Task brief: Return only that part of the material below which starts with the line containing "Propiedad compartida del" and goes on through the line containing "Assemblies [11, 47, 40, 54]", restated exactly.

Entries supplied:
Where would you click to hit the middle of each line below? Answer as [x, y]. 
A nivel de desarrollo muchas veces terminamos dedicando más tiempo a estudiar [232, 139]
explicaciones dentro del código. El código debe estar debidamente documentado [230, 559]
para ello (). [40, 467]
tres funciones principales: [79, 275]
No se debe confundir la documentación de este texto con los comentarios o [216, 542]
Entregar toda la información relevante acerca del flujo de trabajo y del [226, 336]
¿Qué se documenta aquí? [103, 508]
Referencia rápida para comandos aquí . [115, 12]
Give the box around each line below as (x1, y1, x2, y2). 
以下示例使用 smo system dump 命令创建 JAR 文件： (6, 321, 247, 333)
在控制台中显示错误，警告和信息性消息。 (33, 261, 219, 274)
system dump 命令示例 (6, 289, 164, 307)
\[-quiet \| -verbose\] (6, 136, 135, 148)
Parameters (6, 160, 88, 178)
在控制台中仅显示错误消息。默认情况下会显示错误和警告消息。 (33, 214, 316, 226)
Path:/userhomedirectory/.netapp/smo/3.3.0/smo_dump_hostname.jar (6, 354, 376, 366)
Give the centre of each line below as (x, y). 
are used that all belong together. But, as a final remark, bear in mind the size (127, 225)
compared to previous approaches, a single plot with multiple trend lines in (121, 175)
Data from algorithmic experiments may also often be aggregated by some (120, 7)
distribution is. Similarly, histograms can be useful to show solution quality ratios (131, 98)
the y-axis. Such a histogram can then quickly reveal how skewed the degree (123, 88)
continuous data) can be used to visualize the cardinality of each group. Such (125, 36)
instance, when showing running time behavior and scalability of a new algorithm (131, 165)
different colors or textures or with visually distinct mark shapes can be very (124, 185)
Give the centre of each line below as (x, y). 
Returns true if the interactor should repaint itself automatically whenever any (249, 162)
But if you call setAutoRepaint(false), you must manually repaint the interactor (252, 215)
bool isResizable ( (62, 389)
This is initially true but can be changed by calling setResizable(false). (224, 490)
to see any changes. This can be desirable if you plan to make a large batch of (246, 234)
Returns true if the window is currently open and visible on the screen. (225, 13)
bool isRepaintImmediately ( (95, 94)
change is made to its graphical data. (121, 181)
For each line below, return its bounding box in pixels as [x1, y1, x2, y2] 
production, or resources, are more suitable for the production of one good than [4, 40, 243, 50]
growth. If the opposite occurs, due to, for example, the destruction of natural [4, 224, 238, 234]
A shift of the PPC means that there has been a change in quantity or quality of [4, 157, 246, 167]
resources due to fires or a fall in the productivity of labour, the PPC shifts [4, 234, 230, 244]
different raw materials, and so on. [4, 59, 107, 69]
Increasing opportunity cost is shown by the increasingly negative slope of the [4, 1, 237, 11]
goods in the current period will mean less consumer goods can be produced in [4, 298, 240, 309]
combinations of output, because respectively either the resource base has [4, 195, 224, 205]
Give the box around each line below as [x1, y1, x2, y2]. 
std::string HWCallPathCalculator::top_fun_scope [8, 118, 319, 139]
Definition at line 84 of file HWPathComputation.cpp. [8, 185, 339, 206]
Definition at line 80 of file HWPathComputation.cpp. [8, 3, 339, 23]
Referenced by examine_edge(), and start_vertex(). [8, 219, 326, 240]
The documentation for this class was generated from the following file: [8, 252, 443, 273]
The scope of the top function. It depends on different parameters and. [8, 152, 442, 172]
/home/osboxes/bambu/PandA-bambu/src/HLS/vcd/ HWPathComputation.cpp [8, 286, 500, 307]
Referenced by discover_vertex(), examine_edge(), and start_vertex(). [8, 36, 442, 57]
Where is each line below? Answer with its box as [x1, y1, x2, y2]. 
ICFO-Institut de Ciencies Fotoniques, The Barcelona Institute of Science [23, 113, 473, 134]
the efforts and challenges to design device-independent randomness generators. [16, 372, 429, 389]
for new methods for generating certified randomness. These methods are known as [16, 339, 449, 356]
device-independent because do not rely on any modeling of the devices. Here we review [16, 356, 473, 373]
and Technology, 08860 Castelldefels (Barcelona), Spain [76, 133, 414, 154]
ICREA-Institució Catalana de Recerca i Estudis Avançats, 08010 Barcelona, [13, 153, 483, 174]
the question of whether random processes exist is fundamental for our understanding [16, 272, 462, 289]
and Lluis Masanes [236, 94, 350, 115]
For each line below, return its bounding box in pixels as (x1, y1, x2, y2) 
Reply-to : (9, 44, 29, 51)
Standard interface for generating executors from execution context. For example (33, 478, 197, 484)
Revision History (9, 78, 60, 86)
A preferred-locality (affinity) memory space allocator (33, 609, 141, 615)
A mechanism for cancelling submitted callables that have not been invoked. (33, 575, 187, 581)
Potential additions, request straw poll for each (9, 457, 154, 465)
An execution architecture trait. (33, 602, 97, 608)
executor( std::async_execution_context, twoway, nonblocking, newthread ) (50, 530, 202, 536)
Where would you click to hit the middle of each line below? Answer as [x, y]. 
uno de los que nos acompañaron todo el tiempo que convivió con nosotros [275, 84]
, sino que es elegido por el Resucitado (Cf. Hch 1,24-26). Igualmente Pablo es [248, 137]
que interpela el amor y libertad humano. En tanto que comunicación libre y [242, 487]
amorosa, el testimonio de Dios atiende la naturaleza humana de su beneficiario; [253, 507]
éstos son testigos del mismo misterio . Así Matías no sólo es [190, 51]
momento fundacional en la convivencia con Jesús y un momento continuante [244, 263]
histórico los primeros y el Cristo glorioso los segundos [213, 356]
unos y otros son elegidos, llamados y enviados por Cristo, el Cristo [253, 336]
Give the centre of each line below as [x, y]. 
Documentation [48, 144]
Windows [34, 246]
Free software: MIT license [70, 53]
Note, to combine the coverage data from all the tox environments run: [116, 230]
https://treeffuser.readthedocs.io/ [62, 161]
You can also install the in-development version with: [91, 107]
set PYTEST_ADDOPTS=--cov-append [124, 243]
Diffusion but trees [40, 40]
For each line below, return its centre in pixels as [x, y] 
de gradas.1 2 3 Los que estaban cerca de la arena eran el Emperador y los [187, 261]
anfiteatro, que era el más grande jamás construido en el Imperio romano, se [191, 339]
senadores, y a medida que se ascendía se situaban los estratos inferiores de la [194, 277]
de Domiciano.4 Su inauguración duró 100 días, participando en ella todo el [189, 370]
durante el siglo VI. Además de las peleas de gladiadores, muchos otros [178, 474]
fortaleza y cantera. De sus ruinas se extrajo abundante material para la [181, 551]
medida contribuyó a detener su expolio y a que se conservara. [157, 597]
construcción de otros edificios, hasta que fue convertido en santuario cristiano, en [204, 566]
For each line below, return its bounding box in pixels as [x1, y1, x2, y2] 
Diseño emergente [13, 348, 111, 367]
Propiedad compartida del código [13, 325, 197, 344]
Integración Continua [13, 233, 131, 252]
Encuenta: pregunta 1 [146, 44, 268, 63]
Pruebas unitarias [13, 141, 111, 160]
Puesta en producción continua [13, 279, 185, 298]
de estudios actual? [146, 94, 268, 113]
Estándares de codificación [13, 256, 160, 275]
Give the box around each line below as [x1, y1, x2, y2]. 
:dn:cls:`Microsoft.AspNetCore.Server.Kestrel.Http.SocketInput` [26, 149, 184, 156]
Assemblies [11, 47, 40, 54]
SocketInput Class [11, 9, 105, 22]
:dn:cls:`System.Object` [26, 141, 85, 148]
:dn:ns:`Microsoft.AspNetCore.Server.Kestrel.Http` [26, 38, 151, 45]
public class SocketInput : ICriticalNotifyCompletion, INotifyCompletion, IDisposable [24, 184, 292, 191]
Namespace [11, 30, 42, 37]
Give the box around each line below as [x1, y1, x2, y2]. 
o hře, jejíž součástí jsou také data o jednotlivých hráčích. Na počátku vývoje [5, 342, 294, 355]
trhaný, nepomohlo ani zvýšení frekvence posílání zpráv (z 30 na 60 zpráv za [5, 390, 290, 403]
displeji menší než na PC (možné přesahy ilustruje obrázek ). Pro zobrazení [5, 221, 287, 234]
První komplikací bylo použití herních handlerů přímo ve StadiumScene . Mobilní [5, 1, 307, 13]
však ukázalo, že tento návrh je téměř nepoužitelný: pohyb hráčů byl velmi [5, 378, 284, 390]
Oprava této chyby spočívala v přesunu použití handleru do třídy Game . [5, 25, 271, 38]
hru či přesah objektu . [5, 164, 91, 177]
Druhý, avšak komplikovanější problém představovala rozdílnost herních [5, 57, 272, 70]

Finished exercise:
Propiedad compartida del código [13, 325, 197, 344]
Integración Continua [13, 233, 131, 252]
Encuenta: pregunta 1 [146, 44, 268, 63]
Pruebas unitarias [13, 141, 111, 160]
Puesta en producción continua [13, 279, 185, 298]
de estudios actual? [146, 94, 268, 113]
Estándares de codificación [13, 256, 160, 275]
Give the box around each line below as [x1, y1, x2, y2]. 
:dn:cls:`Microsoft.AspNetCore.Server.Kestrel.Http.SocketInput` [26, 149, 184, 156]
Assemblies [11, 47, 40, 54]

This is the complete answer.